Despite rapid increases in releases of toxic pollution from BC industry, despite a backlog of contaminated sites in BC, and despite compliance problems, the BC government is cutting enforcement staff and proposing legislative changes that will de-regulate key environmental protection regimes and make effective environmental protection harder than ever.
Contaminated Sites
The BC government manages over 2,000 contaminated sites on public land, most created by industrial activity when there were few controls on pollution. Thousands more exist on privately-owned property. Now the BC government is planning a significant rollback of the modern-day rules for managing and cleaning up contaminated sites, reducing industry responsibility for cleaning up sites that they polluted, and reducing clean up standards. West Coast staff lawyer Mark Haddock is leading the fight against weakening of BC standards.
Publications
Waste Management
The Waste Management Act is one of BC's most important laws for
controlling pollution. Recent amendments eased controls for the
mining and oil and gas industries.
On September 21, 2002, the BC government announced a sweeping review of the Waste Management Act.
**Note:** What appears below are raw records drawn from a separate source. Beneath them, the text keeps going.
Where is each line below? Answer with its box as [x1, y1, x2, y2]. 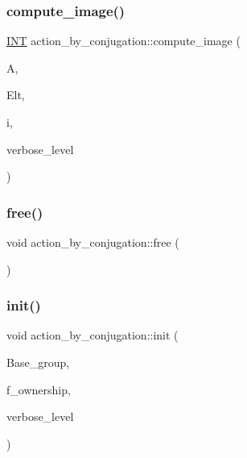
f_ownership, [6, 381, 71, 398]
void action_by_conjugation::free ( [6, 234, 179, 250]
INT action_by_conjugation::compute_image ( [6, 32, 241, 49]
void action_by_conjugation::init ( [6, 327, 179, 343]
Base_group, [6, 354, 70, 370]
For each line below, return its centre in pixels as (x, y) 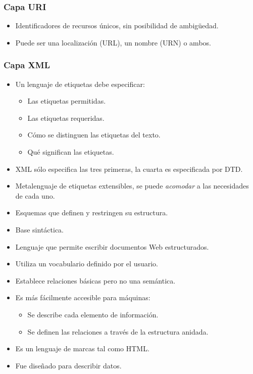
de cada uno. (35, 195)
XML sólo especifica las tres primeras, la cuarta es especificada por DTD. (129, 169)
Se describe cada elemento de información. (93, 314)
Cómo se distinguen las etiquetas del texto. (94, 135)
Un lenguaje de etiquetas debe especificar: (80, 84)
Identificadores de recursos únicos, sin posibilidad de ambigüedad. (117, 26)
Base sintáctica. (40, 229)
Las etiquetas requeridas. (66, 118)
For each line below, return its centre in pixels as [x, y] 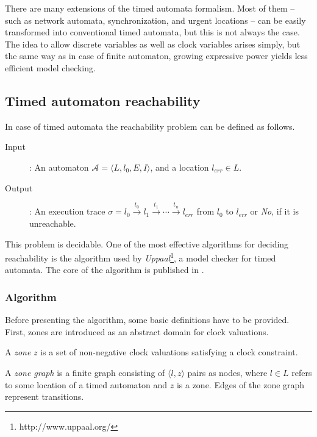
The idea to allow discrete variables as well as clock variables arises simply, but [153, 44]
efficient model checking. [50, 67]
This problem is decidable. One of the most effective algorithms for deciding [147, 243]
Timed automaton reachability [103, 100]
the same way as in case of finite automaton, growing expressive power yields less [156, 56]
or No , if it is [275, 211]
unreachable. [53, 223]
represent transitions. [45, 396]
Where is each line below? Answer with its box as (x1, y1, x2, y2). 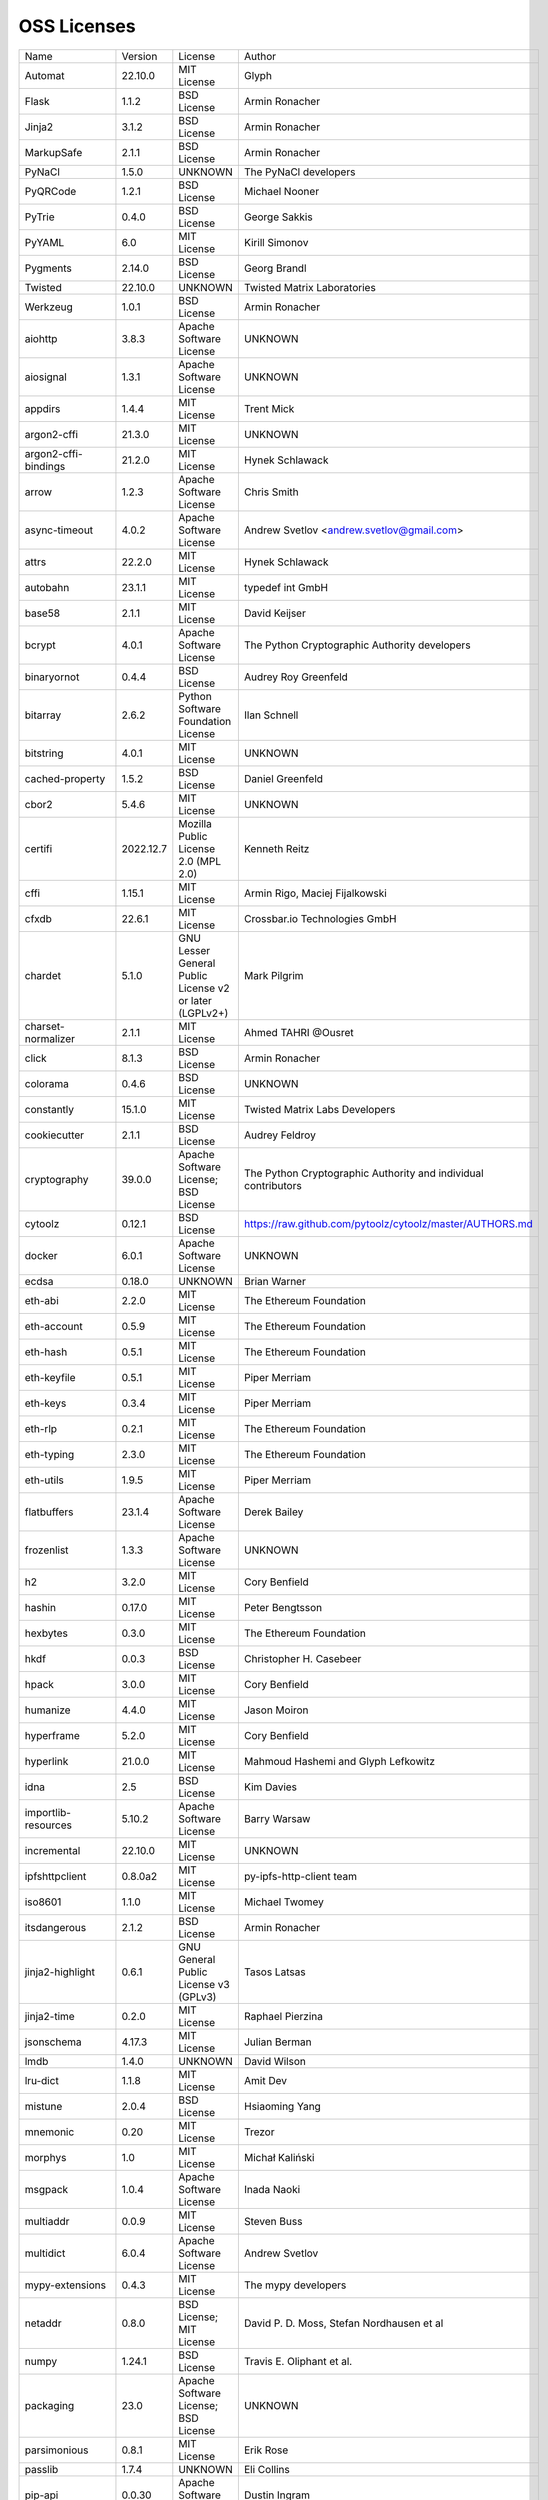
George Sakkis (243, 210, 314, 224)
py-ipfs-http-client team (243, 1869, 358, 1883)
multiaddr (24, 2214, 70, 2228)
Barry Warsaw (243, 1811, 311, 1825)
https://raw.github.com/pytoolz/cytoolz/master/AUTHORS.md (243, 1216, 534, 1230)
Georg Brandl (243, 261, 307, 275)
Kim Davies (243, 1780, 298, 1794)
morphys (24, 2150, 67, 2164)

The government's objectives do not include ensuring accountability for environmental protection or ensuring transparency or effective public involvement in decisions that affect them. Current proposals massive reductions in the public's right to challenge polluters, reductions in government's ability to require site specific protection, and reductions in the enforceability of government regulation. For British Columbians who care about pollution discharged into our water, air and on our land the government's plans could be disastrous.